Andre Korbmacher

Personal information
- Born: 30 April 2005 (age 21)

Sport
- Sport: Athletics
- Event: Hurdles

Achievements and titles
- Personal best: 110m hurdles: 13.30 (2026)

Medal record
Men's athletics
Representing United States
World U20 Championships
| Silver medal – second place | 2024 Lima | 110m hurdles |

= Andre Korbmacher =

American athlete (born 2005)

Andre Korbmacher (born 30 April 2005) is an American high hurdler. He was the silver medalist in the 110 metres hurdles at the 2024 World U20 Championships behind compatriot Ja'Kobe Tharp.

==Early life==
From Bellingham, Washington, he began competing in athletics at Whatcom Middle School where he was initially a sprinter. He joined the sprint and hurdle club Ready-Set-Go Sprinters Club in Bellingham. He then attended Squalicum High School. He won the New Balance national championships over 60m hurdles in 2022. He broke the state high school 110m hurdles record four times, finishing the 2023 season with a personal best of 13.74 seconds. He then attended Florida State University.

==Career==
In March 2024, he lowered his 110m hurdles personal best to 13.56 seconds. He finished runner-up at the USATF U20 Championships in Eugene, Oregon in June 2024, behind Ja'Kobe Tharp. He competed at the 2024 World Athletics U20 Championships in Lima, Peru, qualifying for the final as one of the fastest in the heats. In the final, he won the silver medal behind Tharp, running a personal best time of 13.14 seconds over the U20 high hurdles.

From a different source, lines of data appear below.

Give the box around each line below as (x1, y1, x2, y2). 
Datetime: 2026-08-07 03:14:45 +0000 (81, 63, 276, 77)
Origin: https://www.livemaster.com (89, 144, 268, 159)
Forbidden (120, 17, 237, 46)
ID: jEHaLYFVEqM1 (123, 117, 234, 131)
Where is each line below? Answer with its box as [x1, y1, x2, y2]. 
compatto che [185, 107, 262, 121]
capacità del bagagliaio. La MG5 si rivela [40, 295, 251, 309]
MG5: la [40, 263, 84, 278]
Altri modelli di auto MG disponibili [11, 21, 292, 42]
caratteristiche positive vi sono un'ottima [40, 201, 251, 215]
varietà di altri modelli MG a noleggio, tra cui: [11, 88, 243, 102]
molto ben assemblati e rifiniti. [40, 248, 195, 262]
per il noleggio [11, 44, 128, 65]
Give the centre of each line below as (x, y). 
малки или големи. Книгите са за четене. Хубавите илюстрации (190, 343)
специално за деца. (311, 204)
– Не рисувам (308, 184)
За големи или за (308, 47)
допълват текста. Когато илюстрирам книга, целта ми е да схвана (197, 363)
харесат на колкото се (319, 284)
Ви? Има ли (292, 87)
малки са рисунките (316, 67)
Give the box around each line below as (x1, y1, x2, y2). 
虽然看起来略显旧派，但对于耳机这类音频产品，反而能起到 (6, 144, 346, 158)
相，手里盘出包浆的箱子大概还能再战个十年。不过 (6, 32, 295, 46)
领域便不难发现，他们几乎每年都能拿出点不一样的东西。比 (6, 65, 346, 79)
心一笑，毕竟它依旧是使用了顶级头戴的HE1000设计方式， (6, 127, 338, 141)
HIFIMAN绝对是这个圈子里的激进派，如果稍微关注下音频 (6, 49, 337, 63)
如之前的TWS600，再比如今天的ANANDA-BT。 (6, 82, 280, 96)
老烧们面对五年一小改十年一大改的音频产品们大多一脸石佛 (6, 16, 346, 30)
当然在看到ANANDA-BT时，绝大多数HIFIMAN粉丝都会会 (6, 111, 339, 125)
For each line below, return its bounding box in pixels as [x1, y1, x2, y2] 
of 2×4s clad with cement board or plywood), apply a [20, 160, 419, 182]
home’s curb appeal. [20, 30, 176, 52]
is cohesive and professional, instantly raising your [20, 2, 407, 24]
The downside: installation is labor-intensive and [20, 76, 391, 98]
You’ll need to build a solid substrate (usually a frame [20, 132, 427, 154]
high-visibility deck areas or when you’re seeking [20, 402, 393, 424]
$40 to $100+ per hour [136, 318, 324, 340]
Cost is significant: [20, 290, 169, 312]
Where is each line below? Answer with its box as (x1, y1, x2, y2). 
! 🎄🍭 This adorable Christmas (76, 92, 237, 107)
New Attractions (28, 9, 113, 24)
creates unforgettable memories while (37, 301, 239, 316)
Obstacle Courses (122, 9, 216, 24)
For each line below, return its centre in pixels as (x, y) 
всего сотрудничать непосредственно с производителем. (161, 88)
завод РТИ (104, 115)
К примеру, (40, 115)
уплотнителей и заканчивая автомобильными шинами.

Korbmacher won the 60 metres hurdles at the Atlantic Coast Conference Indoor Championships (ACC) in March 2025, running 7.58 seconds. In May 2025, he won the 110 metres hurdles at the ACC Championships in 13.47 seconds.

At the Florida Relays in April 2026 Korbmacher won the 110 m hurdles in an equal personal best of 13.47 seconds (+0.6). On 12 June, he placed seventh in the 110 m hurdles final at the 2026 NCAA Outdoor Championships, running 13.30 seconds.